I have the pandas dataframe,
data = pd.DataFrame([['1001','2020-03-06'],
                     ['1001','2020-04-06'],
                     ['1002','2021-04-02'],
                     ['1003','2022-07-08'],
                     ['1001','2020-09-06'],
                     ['1003','2022-04-04'],
                     ['1002','2021-06-05'],
                     ['1007','2020-09-08'],
                     ['1002','2021-12-07'],
                     ['1003','2022-12-06'],
                     ['1007','2020-02-10'],
                     ], 
                    columns=['Type', 'Date'])
I need to Group by each id and then apply the monthly difference in each id to get monthly frequency number
I tried out : Solution :
data['Date'] = pd.to_datetime(data['Date'])
data['diff'] = data.groupby(['Type'])['Date'].apply(lambda x:(x.max() - x)/np.timedelta64(1, 'M'))

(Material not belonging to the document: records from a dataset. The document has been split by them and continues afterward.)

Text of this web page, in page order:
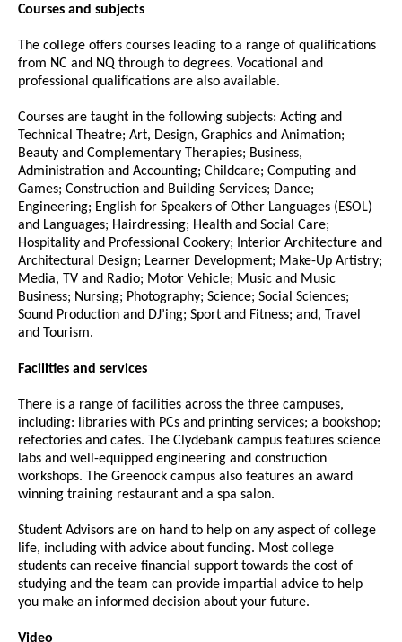
Courses and subjects
The college offers courses leading to a range of qualifications
from NC and NQ through to degrees. Vocational and
professional qualifications are also available.
Courses are taught in the following subjects: Acting and
Technical Theatre; Art, Design, Graphics and Animation;
Beauty and Complementary Therapies; Business,
Administration and Accounting; Childcare; Computing and
Games; Construction and Building Services; Dance;
Engineering; English for Speakers of Other Languages (ESOL)
and Languages; Hairdressing; Health and Social Care;
Hospitality and Professional Cookery; Interior Architecture and
Architectural Design; Learner Development; Make-Up Artistry;
Media, TV and Radio; Motor Vehicle; Music and Music
Business; Nursing; Photography; Science; Social Sciences;
Sound Production and DJ’ing; Sport and Fitness; and, Travel
and Tourism.
Facilities and services
There is a range of facilities across the three campuses,
including: libraries with PCs and printing services; a bookshop;
refectories and cafes. The Clydebank campus features science
labs and well-equipped engineering and construction
workshops. The Greenock campus also features an award
winning training restaurant and a spa salon.
Student Advisors are on hand to help on any aspect of college
life, including with advice about funding. Most college
students can receive financial support towards the cost of
studying and the team can provide impartial advice to help
you make an informed decision about your future.
Video
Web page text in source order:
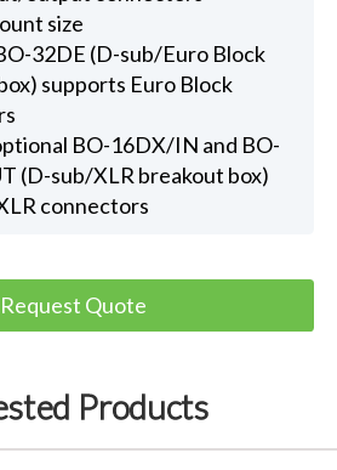
size
32DE (D-sub/Euro Block
supports Euro Block
BO-16DX/IN and BO-
(D-sub/XLR breakout box)
connectors
Request Quote
Products
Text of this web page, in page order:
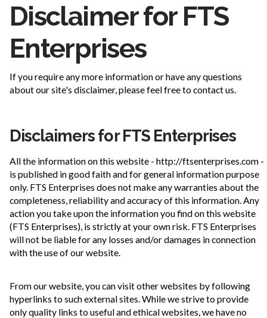
Disclaimer for FTS
Enterprises
If you require any more information or have any questions
about our site's disclaimer, please feel free to contact us.
Disclaimers for FTS Enterprises
All the information on this website - http://ftsenterprises.com -
is published in good faith and for general information purpose
only. FTS Enterprises does not make any warranties about the
completeness, reliability and accuracy of this information. Any
action you take upon the information you find on this website
(FTS Enterprises), is strictly at your own risk. FTS Enterprises
will not be liable for any losses and/or damages in connection
with the use of our website.
From our website, you can visit other websites by following
hyperlinks to such external sites. While we strive to provide
only quality links to useful and ethical websites, we have no
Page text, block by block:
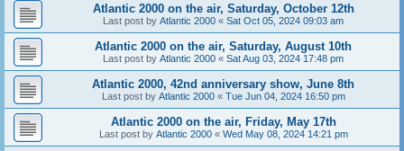
Atlantic 2000 on the air, Saturday, October 12th
Last post by Atlantic 2000 « Sat Oct 05, 2024 09:03 am
Atlantic 2000 on the air, Saturday, August 10th
Last post by Atlantic 2000 « Sat Aug 03, 2024 17:48 pm
Atlantic 2000, 42nd anniversary show, June 8th
Last post by Atlantic 2000« Tue Jun 04, 2024 16:50 pm
Atlantic 2000 on the air, Friday, May 17th
Last post by Atlantic 2000« Wed May 08, 2024 14:21 pm
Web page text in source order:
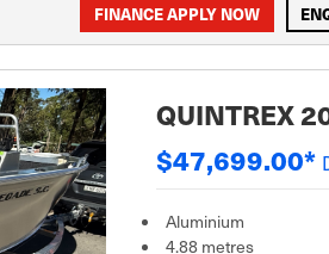
FINANCE APPLY NOW
QUINTREX
$47,699.00*
Aluminium
4.88 metres
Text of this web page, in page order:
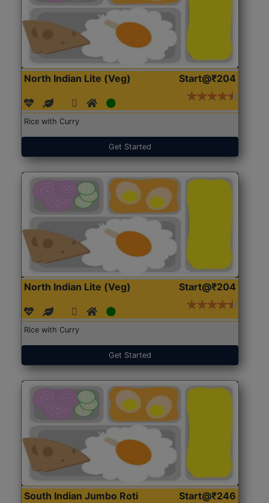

data['diff'] = data['diff'].astype(int) 
data = data.sort_values('Type')
I am expecting the Output dataframe :
Dataframe :         ([['1007','2020-09-08', 0],
                     ['1007','2020-02-10', 7],
                     ['1003','2022-12-06', 0],
                     ['1003','2022-07-08', 5],
                     ['1003','2022-04-04', 3],
                     ['1002','2021-12-07', 0],
                     ['1002','2021-06-05', 6],
                     ['1002','2021-04-02', 2],
                     ['1001','2020-09-06', 0],
                     ['1001','2020-04-06', 5],
                     ['1001','2020-03-06', 1],
                     ], 
                    columns=['Type', 'Date', 'MonthlyFreq'])
Advertisement
Answer
You can use period objects to calculate the number of monthly periods in between 2 dates:
data['Date'] = pd.to_datetime(data['Date'])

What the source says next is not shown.